__Collection entries__

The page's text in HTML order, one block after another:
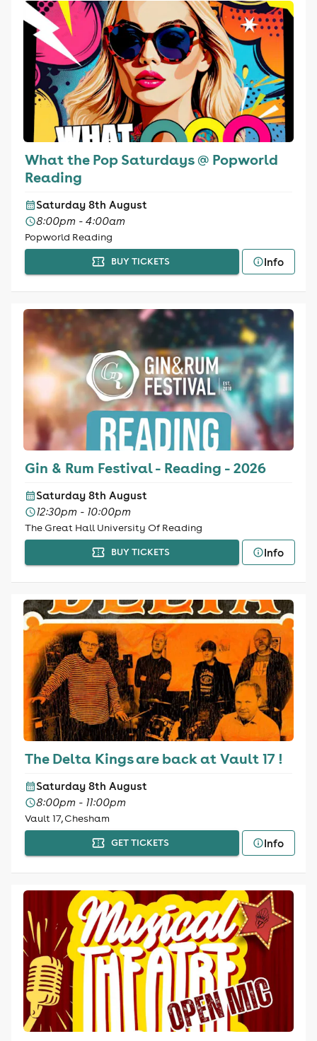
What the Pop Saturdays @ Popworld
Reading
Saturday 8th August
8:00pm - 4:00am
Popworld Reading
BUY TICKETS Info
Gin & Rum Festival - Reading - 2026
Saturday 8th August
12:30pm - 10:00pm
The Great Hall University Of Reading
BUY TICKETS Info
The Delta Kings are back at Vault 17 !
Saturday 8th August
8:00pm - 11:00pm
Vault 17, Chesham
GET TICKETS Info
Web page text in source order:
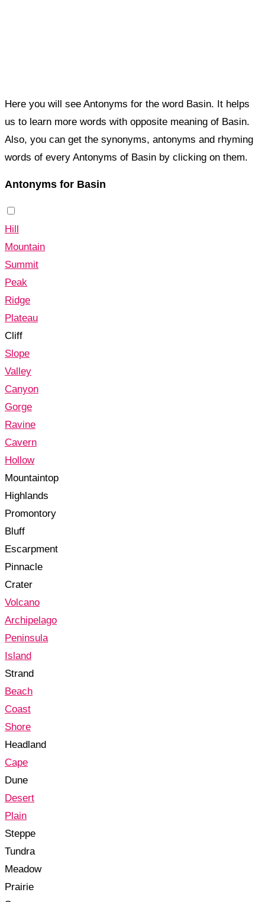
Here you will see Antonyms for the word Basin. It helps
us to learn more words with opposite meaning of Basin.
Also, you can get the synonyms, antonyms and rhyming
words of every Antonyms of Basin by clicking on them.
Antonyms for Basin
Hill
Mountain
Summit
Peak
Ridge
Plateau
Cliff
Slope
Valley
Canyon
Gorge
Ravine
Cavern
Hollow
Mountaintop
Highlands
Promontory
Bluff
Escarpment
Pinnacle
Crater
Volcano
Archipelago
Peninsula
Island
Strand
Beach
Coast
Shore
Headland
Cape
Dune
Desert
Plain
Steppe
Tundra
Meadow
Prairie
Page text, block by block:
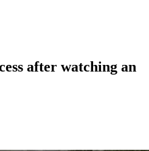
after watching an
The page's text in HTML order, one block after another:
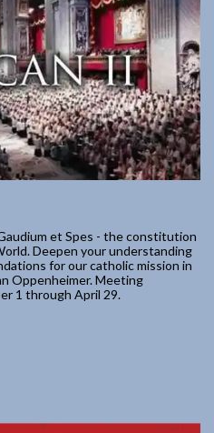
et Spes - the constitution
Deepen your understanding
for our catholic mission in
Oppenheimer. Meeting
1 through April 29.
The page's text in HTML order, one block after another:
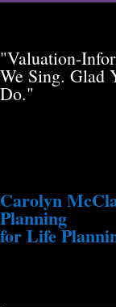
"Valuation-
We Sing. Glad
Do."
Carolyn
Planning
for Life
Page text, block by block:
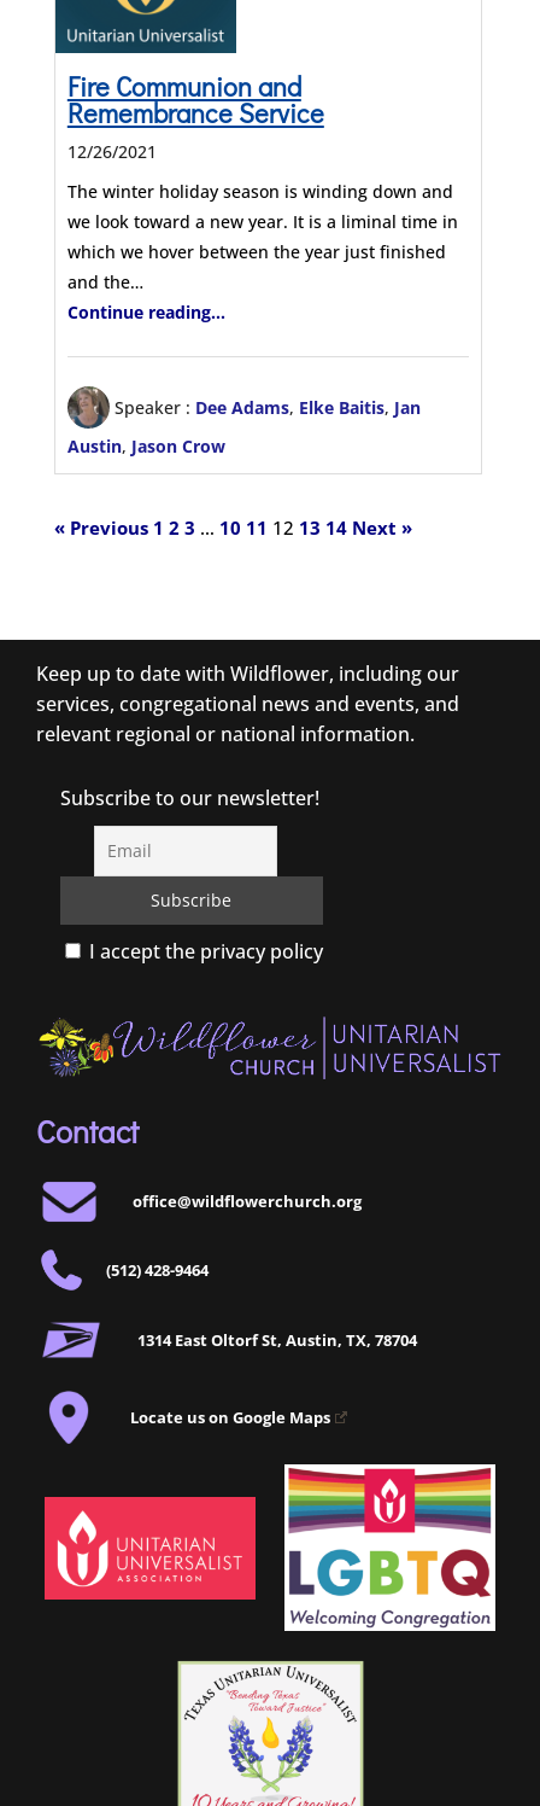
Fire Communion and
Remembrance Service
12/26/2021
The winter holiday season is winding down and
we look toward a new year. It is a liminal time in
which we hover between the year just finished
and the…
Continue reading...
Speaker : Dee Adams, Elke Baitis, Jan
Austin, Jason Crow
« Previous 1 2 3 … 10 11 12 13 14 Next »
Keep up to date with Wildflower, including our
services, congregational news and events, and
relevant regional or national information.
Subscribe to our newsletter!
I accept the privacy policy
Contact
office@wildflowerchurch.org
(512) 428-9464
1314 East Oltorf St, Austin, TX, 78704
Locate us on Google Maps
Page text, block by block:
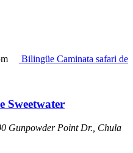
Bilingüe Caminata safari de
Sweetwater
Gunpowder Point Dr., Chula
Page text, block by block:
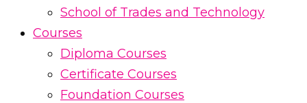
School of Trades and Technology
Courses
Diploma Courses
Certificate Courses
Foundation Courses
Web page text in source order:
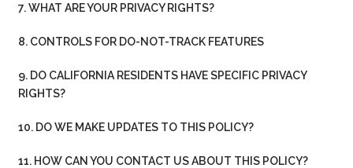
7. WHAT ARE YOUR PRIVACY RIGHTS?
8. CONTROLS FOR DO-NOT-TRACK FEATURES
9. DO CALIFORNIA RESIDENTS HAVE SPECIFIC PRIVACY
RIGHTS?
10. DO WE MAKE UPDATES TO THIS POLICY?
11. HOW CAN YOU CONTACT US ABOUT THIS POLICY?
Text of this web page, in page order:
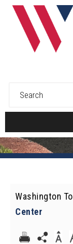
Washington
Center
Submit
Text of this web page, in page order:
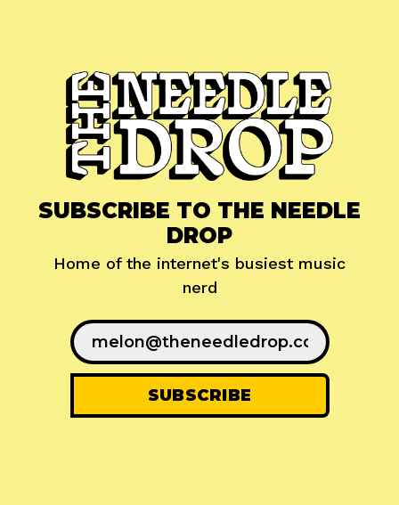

__Assignment__
Except for the pictures, copy every line of the records above exactly.

__Solution__
The page's text in HTML order, one block after another:
What the Pop Saturdays @ Popworld
Reading
Saturday 8th August
8:00pm - 4:00am
Popworld Reading
BUY TICKETS Info
Gin & Rum Festival - Reading - 2026
Saturday 8th August
12:30pm - 10:00pm
The Great Hall University Of Reading
BUY TICKETS Info
The Delta Kings are back at Vault 17 !
Saturday 8th August
8:00pm - 11:00pm
Vault 17, Chesham
GET TICKETS Info
Web page text in source order:
Here you will see Antonyms for the word Basin. It helps
us to learn more words with opposite meaning of Basin.
Also, you can get the synonyms, antonyms and rhyming
words of every Antonyms of Basin by clicking on them.
Antonyms for Basin
Hill
Mountain
Summit
Peak
Ridge
Plateau
Cliff
Slope
Valley
Canyon
Gorge
Ravine
Cavern
Hollow
Mountaintop
Highlands
Promontory
Bluff
Escarpment
Pinnacle
Crater
Volcano
Archipelago
Peninsula
Island
Strand
Beach
Coast
Shore
Headland
Cape
Dune
Desert
Plain
Steppe
Tundra
Meadow
Prairie
Page text, block by block:
after watching an
The page's text in HTML order, one block after another:
et Spes - the constitution
Deepen your understanding
for our catholic mission in
Oppenheimer. Meeting
1 through April 29.
The page's text in HTML order, one block after another:
"Valuation-
We Sing. Glad
Do."
Carolyn
Planning
for Life
Page text, block by block:
Fire Communion and
Remembrance Service
12/26/2021
The winter holiday season is winding down and
we look toward a new year. It is a liminal time in
which we hover between the year just finished
and the…
Continue reading...
Speaker : Dee Adams, Elke Baitis, Jan
Austin, Jason Crow
« Previous 1 2 3 … 10 11 12 13 14 Next »
Keep up to date with Wildflower, including our
services, congregational news and events, and
relevant regional or national information.
Subscribe to our newsletter!
I accept the privacy policy
Contact
office@wildflowerchurch.org
(512) 428-9464
1314 East Oltorf St, Austin, TX, 78704
Locate us on Google Maps
Page text, block by block:
Bilingüe Caminata safari de
Sweetwater
Gunpowder Point Dr., Chula
Page text, block by block:
School of Trades and Technology
Courses
Diploma Courses
Certificate Courses
Foundation Courses
Web page text in source order:
7. WHAT ARE YOUR PRIVACY RIGHTS?
8. CONTROLS FOR DO-NOT-TRACK FEATURES
9. DO CALIFORNIA RESIDENTS HAVE SPECIFIC PRIVACY
RIGHTS?
10. DO WE MAKE UPDATES TO THIS POLICY?
11. HOW CAN YOU CONTACT US ABOUT THIS POLICY?
Text of this web page, in page order:
Washington
Center
Submit
Text of this web page, in page order:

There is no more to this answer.